As per usual I’ve done a million different things and documented very few.

Roasting coffee:

green Bolivian beans

green Bolivian beans

freshly roasted - yum!

freshly roasted – yum!

I will have to do a whole post on roasting at home. Someday. When I get a lot better at it ;)

I’ve really enjoyed roasting my own coffee. Except for the second to last batch I scorched and smoked up the whole house like a house fire. I can still smell it. Blech.

I just racked my first batch of wine:

my wine at it's first racking

my wine at it’s first racking

Too bad the pic is small, but can you see that crazy magenta color?? I had to pour some in a glass to get a better look. I am duplicating (more or less) one of my favorite wines my mother made. It has every thing in it – beets, carrots, cantaloupe, butternut squash, blueberries, cherries, raspberries, strawberries and one or two others that I forget. It mellows out into the most amazingly complex but smooth red table wine. The beets give it the crazy color of course but also an earthiness that I was surprised to find I love. Considering I don’t like beets.

I also racked a couple gallons of Parsley wine for the heck of it. It was the only thing growing in my garden and I had a recipe for it. Why not?

I was reading a book on fermentation by Sandor Katz and was inspired to throw together my first kraut-chi (sort of kraut, sort of kimchi), seeing as I happened to have all the ingredients on hand.
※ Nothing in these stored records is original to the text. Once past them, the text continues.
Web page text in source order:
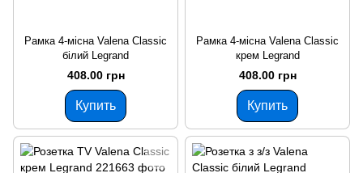
Рамка 4-місна Valena Classic
білий Legrand
408.00 грн
Купить
Рамка 4-місна Valena Classic
крем Legrand
408.00 грн
Купить
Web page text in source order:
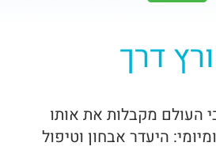
דרך
העולם מקבלות את אותו
היעדר אבחון וטיפול
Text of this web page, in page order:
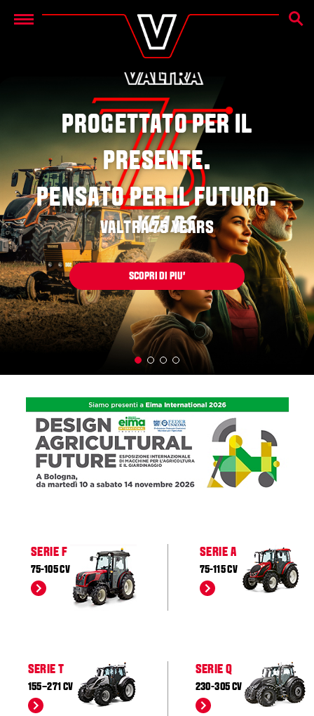
Menu
CERCA
PROGETTATO PER IL
PRESENTE.
PENSATO PER IL FUTURO.
VALTRA 75 YEARS
SCOPRI DI PIU'
SERIE F
75-105 CV
SERIE A
75-115 CV
SERIE T
155–271 CV
SERIE Q
230-305 CV
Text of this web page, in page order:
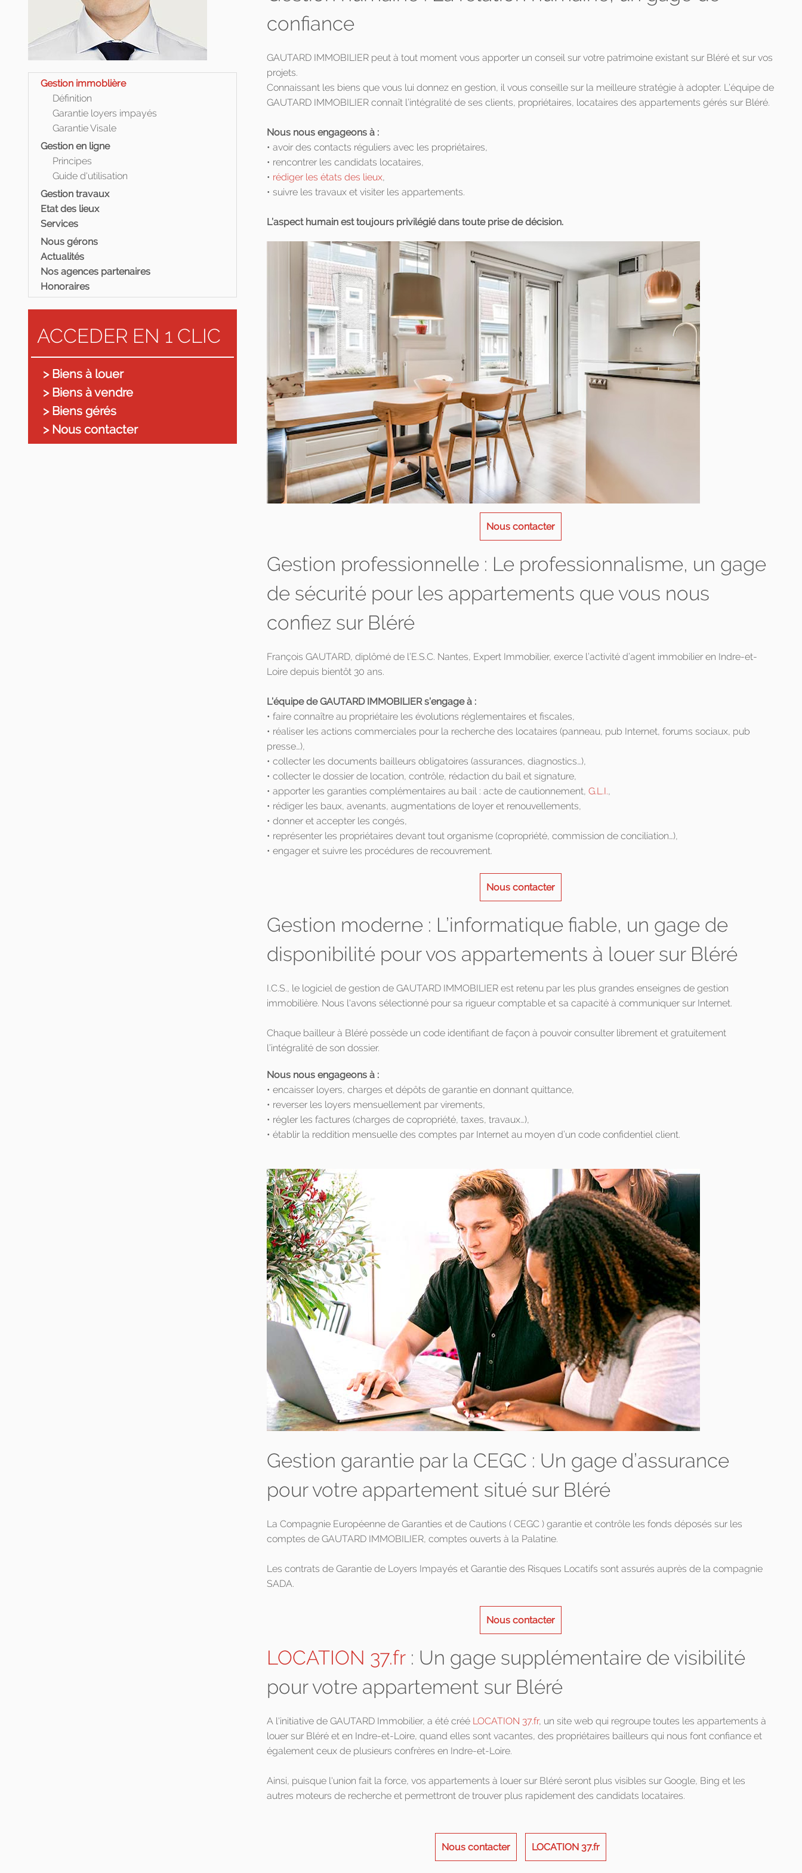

It smells amazing. I put in a little crushed garlic, pepper flakes and ginger and it makes my mouth water when I smell it. No picture, so just imagine a very pretty coleslaw crammed in a pint jar. (Does anyone else think of Dune when they mis-spell fermented as fremented?)

Oh and I improved my worm bin by making it a double decker! Now when they are done with the bottom bin they can wriggle their way up to the next bin and get to work while I reap the rewards of all their hard work.

I was a good girl and got out in the garden and prepared it for spring planting. Now if it would stop raining I could think about planting some peas or potatoes.

My spring is quickly coming to an end and my project time is getting shorter but I still have some fun plans up my sleeves!

Homemade Donuts!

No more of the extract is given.